В отличие от конфуцианцев, даосы смеялись над ритуалом, над традицией, над любой устойчивостью, над всеми четкими определениями и любой схематизацией, утверждая неуловимость, вечную изменчивость истинного порядка вещей (если этими словами можно как-то охарактеризовать их неопределимое и неуловимое Дао – Путь мира). Если Дао невыразимо в словах, то не потому, что оно превосходит мир и способность человеческого постижения в принципе (как Бог в христианской мистике), а именно из-за своей текучести, которая есть текучесть самого мира. Любое слово, любая форма, претендующая на то, чтобы выразить истину о мире, должна обладать абсолютной изменчивостью. Известно негативное отношение даосов к речи («Тот, кто знает, не говорит. Тот, кто говорит, не знает» [10, 131]), но при этом они вовсе не отрицают возможность для человека пытаться как-то выразить истину в словах. Один из главных, наряду с Лао-цзы, основателей даосизма, Чжуан-цзы говорит про «речи, как переворачивающийся кубок, вечно новые, словно брезжущий рассвет» [11, 238], которые наполняются смыслом, и тут же изливают его, оставаясь вновь пустыми, ибо «словами пользуются для выражения смысла. Постигнув смысл, забывают про слова. Где бы найти мне забывшего про слова человека, чтобы поговорить с ним?» [11, 237]. Таким образом, даосы выступают как критики древней схематизации: не слишком ценя то, что она упорядочивает жизнь общества, они указывают на ее ограничивающий характер, замыкающий человека в рамки собственных изобретений, скрывающий от него изменчивую глубину мира. Безмятежное единение с изменчивостью мира, «возвращение к природе», представляется в даосизме идеалом внутреннего человеческого совершенствования.

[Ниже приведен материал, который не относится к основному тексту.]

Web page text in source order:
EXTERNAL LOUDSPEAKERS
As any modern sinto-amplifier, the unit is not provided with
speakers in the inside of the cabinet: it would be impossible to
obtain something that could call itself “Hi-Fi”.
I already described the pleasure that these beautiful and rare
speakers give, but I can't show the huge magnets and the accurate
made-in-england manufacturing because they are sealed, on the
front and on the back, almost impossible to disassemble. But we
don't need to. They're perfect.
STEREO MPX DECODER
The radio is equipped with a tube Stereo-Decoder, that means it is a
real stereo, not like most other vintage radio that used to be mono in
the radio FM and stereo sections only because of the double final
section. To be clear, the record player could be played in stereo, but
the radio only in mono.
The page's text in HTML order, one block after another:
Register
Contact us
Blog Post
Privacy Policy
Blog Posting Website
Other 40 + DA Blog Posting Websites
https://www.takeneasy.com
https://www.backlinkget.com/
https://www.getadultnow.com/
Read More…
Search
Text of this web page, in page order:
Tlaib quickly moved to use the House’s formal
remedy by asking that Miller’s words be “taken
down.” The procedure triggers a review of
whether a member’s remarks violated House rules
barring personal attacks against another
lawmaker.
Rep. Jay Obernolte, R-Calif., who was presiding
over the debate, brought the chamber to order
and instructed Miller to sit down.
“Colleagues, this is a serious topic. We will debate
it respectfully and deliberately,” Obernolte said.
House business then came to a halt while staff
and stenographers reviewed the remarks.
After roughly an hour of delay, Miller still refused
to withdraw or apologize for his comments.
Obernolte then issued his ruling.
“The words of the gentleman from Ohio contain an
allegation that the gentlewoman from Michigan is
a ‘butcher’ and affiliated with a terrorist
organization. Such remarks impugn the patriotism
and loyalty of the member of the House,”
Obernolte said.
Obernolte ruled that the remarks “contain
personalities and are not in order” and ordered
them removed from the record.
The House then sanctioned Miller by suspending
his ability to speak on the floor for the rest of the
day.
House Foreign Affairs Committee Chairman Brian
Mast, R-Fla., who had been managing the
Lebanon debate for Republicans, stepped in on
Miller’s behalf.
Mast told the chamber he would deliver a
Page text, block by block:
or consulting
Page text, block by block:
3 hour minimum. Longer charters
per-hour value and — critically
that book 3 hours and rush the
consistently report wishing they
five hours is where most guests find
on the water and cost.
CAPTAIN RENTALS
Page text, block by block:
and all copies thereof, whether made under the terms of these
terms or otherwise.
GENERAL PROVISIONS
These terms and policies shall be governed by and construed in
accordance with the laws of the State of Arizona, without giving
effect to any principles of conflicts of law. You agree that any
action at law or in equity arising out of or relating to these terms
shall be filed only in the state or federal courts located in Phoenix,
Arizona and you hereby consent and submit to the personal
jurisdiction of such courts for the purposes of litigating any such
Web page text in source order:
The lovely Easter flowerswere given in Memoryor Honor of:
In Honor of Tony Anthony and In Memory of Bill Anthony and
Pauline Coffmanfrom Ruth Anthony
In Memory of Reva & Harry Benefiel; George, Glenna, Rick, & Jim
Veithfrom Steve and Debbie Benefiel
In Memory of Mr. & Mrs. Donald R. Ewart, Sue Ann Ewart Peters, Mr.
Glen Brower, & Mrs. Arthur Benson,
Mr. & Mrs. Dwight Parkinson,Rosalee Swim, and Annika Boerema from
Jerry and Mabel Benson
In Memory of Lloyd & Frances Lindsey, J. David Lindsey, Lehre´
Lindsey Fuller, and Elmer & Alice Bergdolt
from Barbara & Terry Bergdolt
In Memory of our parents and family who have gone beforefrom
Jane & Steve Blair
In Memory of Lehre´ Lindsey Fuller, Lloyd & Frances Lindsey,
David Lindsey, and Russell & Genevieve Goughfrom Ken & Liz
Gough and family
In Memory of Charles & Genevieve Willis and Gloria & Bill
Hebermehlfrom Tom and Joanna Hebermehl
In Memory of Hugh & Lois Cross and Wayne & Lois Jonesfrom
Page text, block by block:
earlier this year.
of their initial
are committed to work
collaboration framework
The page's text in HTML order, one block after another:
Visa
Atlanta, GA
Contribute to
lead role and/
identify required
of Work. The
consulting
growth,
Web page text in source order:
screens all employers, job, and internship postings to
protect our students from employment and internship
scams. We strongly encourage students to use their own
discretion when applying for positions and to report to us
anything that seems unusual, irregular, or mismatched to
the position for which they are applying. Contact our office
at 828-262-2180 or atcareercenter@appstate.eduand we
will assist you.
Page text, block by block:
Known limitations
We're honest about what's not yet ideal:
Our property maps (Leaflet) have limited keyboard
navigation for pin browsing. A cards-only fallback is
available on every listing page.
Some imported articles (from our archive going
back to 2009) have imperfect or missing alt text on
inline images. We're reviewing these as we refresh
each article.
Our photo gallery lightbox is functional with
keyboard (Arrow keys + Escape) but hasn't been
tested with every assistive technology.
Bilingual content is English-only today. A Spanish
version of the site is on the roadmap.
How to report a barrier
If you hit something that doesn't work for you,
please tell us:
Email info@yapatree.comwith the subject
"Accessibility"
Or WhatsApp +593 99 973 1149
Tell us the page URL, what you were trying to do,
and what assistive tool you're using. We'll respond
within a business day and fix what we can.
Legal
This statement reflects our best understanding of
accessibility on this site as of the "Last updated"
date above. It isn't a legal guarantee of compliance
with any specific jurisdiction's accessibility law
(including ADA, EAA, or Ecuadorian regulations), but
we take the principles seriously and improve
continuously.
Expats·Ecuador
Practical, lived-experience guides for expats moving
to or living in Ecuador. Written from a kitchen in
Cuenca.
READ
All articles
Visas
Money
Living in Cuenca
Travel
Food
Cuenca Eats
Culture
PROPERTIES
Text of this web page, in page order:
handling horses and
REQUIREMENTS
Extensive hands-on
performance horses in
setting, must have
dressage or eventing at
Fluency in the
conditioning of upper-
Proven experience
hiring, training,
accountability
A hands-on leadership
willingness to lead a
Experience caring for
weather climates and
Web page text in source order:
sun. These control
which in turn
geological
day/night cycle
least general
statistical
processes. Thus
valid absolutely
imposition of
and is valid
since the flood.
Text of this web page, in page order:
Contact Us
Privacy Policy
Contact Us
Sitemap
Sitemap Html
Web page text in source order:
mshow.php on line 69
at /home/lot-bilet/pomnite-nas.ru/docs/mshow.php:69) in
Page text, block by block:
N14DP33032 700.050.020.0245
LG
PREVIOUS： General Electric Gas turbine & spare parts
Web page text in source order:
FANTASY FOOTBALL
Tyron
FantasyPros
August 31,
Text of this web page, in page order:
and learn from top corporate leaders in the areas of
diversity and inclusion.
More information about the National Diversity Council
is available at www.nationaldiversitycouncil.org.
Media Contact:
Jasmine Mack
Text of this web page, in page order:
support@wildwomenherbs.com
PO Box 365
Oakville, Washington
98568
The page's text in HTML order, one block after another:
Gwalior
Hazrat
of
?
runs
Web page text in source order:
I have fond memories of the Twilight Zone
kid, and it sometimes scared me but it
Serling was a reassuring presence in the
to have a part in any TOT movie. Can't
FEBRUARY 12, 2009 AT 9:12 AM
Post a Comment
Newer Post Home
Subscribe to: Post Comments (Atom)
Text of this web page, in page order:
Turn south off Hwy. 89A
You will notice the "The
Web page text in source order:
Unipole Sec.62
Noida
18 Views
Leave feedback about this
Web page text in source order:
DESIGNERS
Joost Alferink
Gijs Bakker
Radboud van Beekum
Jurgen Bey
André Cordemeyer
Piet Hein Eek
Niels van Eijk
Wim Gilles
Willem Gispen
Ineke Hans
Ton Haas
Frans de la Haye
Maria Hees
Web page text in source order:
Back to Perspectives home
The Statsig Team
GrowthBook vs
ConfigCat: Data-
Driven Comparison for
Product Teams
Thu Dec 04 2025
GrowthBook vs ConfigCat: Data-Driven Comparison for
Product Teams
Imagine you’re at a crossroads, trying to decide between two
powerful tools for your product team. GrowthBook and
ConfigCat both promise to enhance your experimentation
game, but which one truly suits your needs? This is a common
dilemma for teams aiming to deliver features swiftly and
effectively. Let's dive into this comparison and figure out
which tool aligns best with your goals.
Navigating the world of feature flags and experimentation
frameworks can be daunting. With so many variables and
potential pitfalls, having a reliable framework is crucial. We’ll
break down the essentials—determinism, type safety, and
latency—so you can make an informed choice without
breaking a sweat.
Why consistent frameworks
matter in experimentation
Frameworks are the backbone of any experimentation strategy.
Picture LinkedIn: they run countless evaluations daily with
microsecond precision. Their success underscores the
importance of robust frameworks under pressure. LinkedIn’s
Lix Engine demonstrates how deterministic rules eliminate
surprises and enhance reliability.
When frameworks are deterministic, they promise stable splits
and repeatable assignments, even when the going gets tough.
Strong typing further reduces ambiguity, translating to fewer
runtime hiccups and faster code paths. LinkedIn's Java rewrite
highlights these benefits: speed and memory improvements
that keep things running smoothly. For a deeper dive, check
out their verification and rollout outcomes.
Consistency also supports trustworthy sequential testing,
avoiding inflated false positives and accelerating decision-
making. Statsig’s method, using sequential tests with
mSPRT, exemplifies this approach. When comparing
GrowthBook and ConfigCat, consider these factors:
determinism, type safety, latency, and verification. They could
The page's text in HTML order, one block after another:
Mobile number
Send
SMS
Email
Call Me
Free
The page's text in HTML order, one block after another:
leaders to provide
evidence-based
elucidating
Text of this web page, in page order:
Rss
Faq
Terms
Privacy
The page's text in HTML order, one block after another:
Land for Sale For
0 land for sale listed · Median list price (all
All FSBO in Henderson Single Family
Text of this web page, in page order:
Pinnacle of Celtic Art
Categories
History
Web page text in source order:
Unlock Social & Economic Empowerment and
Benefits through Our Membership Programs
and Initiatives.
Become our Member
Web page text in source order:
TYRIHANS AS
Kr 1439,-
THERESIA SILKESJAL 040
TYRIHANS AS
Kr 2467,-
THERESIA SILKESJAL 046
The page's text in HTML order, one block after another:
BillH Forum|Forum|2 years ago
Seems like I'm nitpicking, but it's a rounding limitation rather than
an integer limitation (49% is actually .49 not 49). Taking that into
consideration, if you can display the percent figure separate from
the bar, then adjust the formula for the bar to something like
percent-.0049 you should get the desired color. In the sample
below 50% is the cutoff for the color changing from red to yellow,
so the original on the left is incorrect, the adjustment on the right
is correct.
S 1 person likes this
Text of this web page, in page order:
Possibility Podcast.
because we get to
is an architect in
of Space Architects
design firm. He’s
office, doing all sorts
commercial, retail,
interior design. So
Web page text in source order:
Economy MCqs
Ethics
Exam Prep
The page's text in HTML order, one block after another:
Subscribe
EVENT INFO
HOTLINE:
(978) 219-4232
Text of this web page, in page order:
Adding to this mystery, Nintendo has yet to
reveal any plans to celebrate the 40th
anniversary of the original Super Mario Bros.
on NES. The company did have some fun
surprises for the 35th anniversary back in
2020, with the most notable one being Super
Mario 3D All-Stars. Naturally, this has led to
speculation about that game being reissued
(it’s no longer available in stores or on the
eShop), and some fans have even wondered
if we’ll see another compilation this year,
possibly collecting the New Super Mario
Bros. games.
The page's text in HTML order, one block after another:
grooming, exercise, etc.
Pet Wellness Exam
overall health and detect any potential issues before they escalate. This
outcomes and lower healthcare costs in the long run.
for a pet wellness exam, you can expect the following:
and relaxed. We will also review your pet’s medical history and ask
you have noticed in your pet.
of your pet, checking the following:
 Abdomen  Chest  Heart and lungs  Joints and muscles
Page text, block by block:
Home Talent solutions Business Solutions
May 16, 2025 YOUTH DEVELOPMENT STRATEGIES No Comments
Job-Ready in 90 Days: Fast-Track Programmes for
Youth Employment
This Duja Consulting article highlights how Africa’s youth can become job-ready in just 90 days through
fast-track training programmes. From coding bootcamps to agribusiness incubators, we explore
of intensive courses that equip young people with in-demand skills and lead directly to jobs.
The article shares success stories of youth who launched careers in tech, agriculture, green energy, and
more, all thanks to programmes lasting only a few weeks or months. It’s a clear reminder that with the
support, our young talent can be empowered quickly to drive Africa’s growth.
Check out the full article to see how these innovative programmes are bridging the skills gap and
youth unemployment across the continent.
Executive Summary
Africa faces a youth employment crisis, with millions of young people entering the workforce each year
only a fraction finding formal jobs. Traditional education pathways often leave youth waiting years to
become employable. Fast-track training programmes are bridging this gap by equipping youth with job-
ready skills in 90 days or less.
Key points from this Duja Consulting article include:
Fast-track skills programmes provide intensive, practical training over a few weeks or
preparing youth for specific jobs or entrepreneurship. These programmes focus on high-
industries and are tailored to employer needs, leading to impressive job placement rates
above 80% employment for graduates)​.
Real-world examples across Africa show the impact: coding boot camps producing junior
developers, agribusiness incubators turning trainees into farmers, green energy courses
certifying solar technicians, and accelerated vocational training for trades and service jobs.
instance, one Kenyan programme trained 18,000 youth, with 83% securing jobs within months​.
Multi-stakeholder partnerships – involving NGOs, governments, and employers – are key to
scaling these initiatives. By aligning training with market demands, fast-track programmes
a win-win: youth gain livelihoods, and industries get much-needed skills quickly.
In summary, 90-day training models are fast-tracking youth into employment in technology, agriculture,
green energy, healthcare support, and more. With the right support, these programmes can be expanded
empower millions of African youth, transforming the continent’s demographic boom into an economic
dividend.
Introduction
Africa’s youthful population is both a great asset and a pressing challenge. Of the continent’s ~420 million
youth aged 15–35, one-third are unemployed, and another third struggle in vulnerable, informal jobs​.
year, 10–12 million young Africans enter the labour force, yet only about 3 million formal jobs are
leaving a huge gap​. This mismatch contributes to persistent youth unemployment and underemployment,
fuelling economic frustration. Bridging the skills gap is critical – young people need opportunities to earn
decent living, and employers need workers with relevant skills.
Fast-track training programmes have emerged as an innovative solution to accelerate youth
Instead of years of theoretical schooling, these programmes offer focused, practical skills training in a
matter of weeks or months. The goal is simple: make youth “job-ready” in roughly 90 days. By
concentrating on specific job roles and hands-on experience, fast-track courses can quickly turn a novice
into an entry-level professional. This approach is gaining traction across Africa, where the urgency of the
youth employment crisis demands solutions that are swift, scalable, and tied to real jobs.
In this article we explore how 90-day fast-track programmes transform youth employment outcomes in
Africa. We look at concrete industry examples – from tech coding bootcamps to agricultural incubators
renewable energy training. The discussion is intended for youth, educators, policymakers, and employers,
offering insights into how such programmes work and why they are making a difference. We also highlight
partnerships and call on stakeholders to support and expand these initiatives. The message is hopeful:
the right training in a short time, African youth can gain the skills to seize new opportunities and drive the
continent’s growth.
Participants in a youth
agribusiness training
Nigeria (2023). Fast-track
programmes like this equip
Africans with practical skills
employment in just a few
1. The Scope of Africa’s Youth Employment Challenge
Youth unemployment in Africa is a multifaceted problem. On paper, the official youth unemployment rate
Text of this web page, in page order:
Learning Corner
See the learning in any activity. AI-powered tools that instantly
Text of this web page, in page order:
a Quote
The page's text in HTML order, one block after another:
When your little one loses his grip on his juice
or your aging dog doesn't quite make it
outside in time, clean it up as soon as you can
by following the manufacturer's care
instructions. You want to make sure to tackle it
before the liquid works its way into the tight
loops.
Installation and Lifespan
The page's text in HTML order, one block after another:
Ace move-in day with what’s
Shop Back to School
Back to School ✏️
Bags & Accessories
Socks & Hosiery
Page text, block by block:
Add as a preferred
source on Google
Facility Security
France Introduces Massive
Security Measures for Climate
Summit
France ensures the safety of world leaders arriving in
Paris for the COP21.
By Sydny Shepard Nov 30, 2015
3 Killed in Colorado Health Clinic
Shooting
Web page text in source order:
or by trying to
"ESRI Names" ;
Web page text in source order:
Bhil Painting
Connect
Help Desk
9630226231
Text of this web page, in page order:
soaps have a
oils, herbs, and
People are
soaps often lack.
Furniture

Такая позиция не располагала даосов к признанию внешней красоты предметов, а тем более искусства. Первая кажется им просто незначимой, крайне относительной: «Обезьяны брачуются с обезьянами, олени дружат с лосями, угри играют с рыбками. Маоцзян и Сиши слыли первыми красавицами среди людей, но рыбы, завидев их, тотчас уплыли бы в глубину, а птицы, завидев их, взметнулись бы в небеса. И если бы их увидели олени, они с испугу убежали бы в лес. Кто же среди них знает, что такое истинная красота?» [11, 71]. А понятие о ней кажется им столь же вредным, как и любое другое устойчивое определение, разделяющее вещи: «Когда все в Поднебесной узнают что такое прекрасное – появляется и безобразное, Когда все узнают, что доброе является добром, возникает и зло» [10, 115].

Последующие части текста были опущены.